◆ EXERCISE ◆
A faithful copy is required of the lines from the top of the entries through the line that contains "Registrare il proprio", both included, with no pictures.

╭─ TASK INPUT

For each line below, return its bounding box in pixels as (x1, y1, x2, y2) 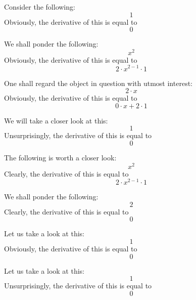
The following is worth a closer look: (4, 152, 117, 162)
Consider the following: (4, 2, 75, 12)
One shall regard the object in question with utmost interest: (4, 77, 192, 88)
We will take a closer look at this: (4, 115, 108, 125)
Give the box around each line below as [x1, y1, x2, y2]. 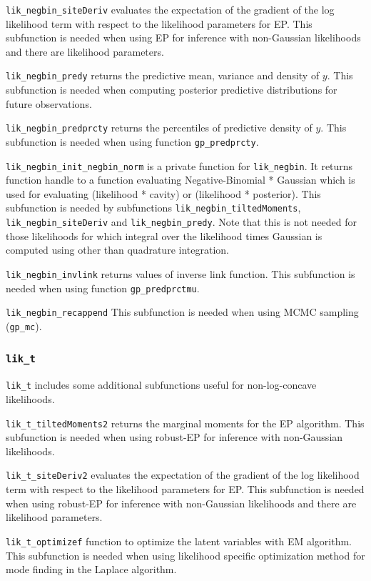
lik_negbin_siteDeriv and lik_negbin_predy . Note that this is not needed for [6, 214, 357, 229]
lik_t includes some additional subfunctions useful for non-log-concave [6, 377, 317, 392]
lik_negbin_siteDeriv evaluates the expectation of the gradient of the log [6, 2, 335, 16]
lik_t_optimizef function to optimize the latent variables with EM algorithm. [6, 533, 352, 548]
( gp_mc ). [6, 318, 42, 333]
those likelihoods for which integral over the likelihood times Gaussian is [6, 228, 322, 243]
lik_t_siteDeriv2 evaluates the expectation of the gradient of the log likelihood [6, 467, 360, 482]
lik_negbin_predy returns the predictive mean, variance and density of [6, 68, 320, 83]
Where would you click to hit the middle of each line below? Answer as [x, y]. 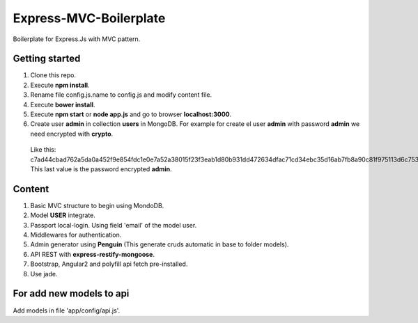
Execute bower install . [63, 104]
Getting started [47, 59]
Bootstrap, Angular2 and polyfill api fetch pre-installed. [109, 264]
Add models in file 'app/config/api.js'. [67, 310]
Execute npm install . [60, 85]
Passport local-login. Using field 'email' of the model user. [114, 225]
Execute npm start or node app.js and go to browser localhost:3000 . [131, 114]
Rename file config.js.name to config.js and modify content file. [121, 95]
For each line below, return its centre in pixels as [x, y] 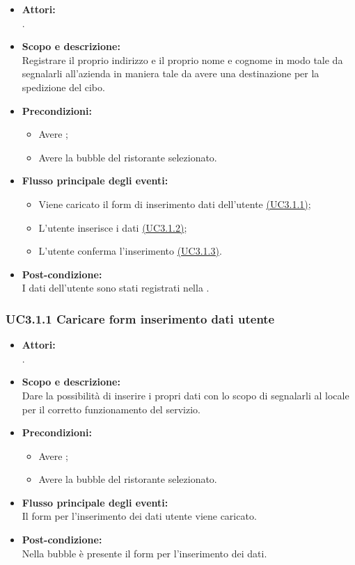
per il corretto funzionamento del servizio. [111, 409]
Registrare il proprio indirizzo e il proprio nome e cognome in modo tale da [182, 59]
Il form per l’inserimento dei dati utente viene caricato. [139, 516]
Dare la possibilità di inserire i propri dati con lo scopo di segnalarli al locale [186, 395]
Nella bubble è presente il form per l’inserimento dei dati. [144, 553]
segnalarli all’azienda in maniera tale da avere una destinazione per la [171, 73]
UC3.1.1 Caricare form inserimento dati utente [140, 318]
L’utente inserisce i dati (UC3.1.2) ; [113, 227]
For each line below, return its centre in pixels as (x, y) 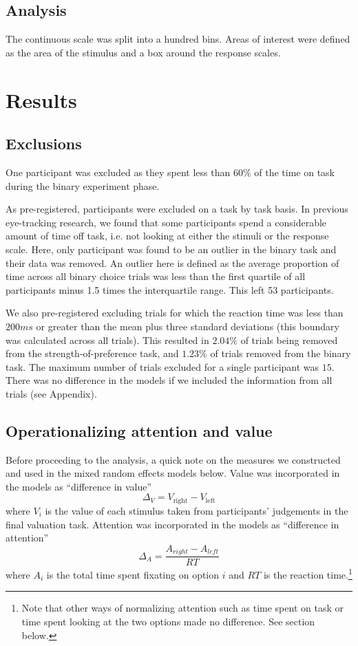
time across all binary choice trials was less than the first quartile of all (156, 276)
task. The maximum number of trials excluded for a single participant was (162, 366)
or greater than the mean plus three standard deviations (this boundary (188, 326)
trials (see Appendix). (51, 393)
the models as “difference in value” (79, 486)
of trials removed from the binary (281, 353)
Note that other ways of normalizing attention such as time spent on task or (182, 608)
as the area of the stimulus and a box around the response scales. (143, 52)
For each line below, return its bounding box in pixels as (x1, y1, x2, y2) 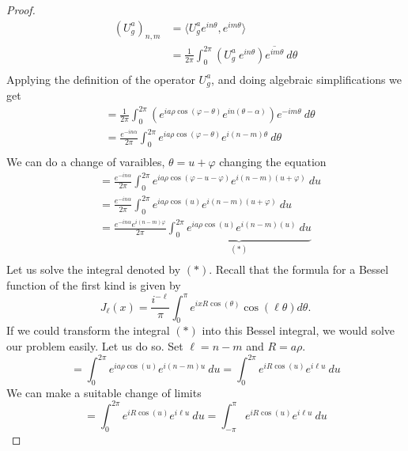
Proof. (6, 2, 36, 17)
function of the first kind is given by (6, 276, 181, 293)
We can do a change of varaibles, (6, 153, 165, 170)
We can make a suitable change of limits (6, 384, 202, 400)
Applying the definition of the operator (6, 70, 195, 87)
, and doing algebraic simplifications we (211, 70, 402, 87)
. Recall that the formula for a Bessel (209, 261, 389, 278)
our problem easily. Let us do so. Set (6, 337, 183, 354)
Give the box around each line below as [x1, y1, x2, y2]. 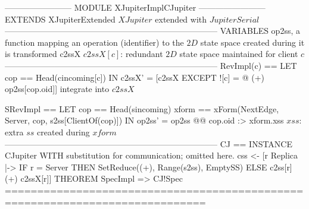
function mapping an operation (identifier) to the [5, 36, 184, 48]
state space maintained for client [179, 47, 298, 60]
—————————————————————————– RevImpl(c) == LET [5, 59, 297, 71]
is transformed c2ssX [5, 47, 81, 60]
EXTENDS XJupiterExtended [5, 12, 116, 25]
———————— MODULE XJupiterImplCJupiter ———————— [5, 1, 266, 13]
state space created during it [200, 36, 305, 48]
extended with [155, 12, 207, 25]
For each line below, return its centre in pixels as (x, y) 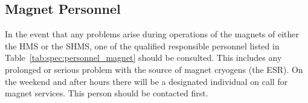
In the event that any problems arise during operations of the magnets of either (152, 34)
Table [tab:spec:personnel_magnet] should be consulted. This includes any (143, 58)
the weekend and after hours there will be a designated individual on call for (146, 81)
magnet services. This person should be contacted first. (107, 93)
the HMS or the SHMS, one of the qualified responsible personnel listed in (142, 45)
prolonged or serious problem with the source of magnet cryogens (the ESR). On (154, 69)
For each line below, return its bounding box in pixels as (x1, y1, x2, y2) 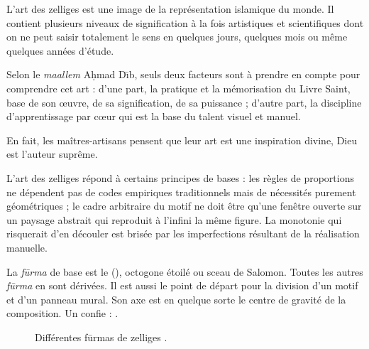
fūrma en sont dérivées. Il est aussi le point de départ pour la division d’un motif (6, 278, 358, 293)
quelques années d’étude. (6, 43, 114, 58)
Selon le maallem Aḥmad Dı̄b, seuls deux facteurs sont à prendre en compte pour (6, 67, 360, 82)
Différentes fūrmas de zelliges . (35, 329, 167, 344)
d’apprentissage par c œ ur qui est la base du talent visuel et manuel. (6, 109, 301, 124)
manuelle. (6, 240, 48, 254)
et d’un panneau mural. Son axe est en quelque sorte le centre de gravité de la (6, 291, 346, 306)
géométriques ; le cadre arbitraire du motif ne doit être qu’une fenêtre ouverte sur (6, 198, 362, 213)
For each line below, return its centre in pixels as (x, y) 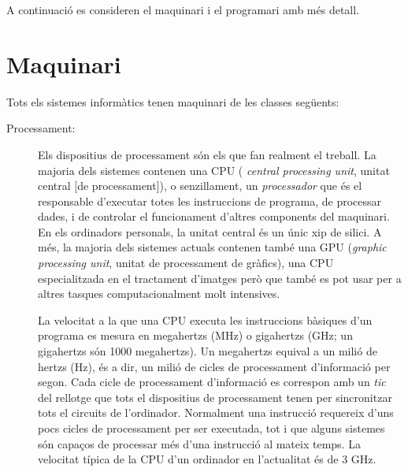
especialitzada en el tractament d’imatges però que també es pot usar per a (220, 278)
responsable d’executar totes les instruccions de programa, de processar (210, 201)
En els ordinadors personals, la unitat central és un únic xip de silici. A (210, 231)
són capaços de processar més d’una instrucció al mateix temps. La (199, 443)
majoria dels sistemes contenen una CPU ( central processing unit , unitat (214, 170)
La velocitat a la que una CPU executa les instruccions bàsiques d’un (205, 320)
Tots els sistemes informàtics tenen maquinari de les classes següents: (173, 101)
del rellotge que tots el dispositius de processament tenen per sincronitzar (215, 397)
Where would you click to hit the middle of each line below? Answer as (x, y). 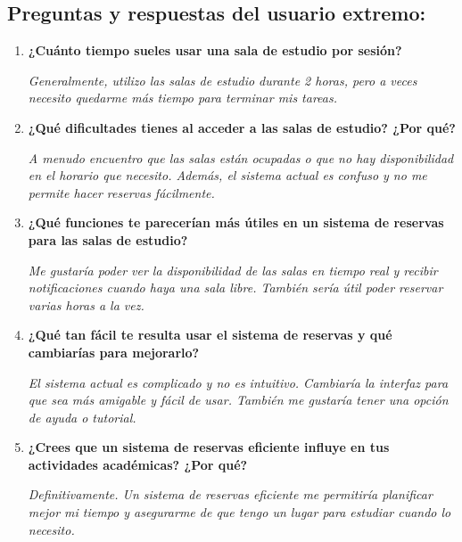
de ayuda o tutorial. (82, 417)
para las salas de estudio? (108, 239)
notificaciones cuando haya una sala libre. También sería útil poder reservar (235, 287)
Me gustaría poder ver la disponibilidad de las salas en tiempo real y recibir (233, 270)
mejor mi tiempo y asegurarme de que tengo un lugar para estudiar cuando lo (239, 512)
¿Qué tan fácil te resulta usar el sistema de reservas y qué (210, 335)
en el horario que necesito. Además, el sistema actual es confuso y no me (227, 175)
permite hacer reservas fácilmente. (121, 192)
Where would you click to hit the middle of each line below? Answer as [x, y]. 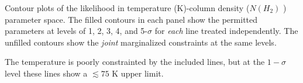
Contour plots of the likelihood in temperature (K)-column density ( [127, 8]
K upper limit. [138, 73]
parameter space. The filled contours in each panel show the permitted [131, 19]
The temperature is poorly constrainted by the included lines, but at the [135, 62]
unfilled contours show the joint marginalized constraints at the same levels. [141, 42]
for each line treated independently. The [226, 31]
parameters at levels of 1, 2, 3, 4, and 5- [76, 31]
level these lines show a [46, 73]
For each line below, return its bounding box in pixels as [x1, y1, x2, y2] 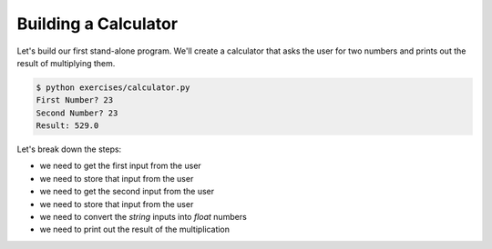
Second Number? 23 [36, 107, 118, 118]
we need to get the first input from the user [39, 160, 202, 172]
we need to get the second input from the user [39, 186, 215, 197]
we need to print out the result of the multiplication [39, 224, 231, 235]
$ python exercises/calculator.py [36, 82, 190, 93]
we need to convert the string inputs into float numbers [39, 212, 248, 223]
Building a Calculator [16, 14, 178, 34]
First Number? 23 [36, 95, 114, 105]

╰─

◆ REPLY TO THE EXERCISE ◆
For each line below, return its bounding box in pixels as (x1, y1, x2, y2) 
The following is worth a closer look: (4, 152, 117, 162)
Consider the following: (4, 2, 75, 12)
One shall regard the object in question with utmost interest: (4, 77, 192, 88)
We will take a closer look at this: (4, 115, 108, 125)
Give the box around each line below as [x1, y1, x2, y2]. 
lik_negbin_siteDeriv and lik_negbin_predy . Note that this is not needed for [6, 214, 357, 229]
lik_t includes some additional subfunctions useful for non-log-concave [6, 377, 317, 392]
lik_negbin_siteDeriv evaluates the expectation of the gradient of the log [6, 2, 335, 16]
lik_t_optimizef function to optimize the latent variables with EM algorithm. [6, 533, 352, 548]
( gp_mc ). [6, 318, 42, 333]
those likelihoods for which integral over the likelihood times Gaussian is [6, 228, 322, 243]
lik_t_siteDeriv2 evaluates the expectation of the gradient of the log likelihood [6, 467, 360, 482]
lik_negbin_predy returns the predictive mean, variance and density of [6, 68, 320, 83]
Where would you click to hit the middle of each line below? Answer as [x, y]. 
Execute bower install . [63, 104]
Getting started [47, 59]
Bootstrap, Angular2 and polyfill api fetch pre-installed. [109, 264]
Add models in file 'app/config/api.js'. [67, 310]
Execute npm install . [60, 85]
Passport local-login. Using field 'email' of the model user. [114, 225]
Execute npm start or node app.js and go to browser localhost:3000 . [131, 114]
Rename file config.js.name to config.js and modify content file. [121, 95]
For each line below, return its centre in pixels as [x, y] 
per il corretto funzionamento del servizio. [111, 409]
Registrare il proprio indirizzo e il proprio nome e cognome in modo tale da [182, 59]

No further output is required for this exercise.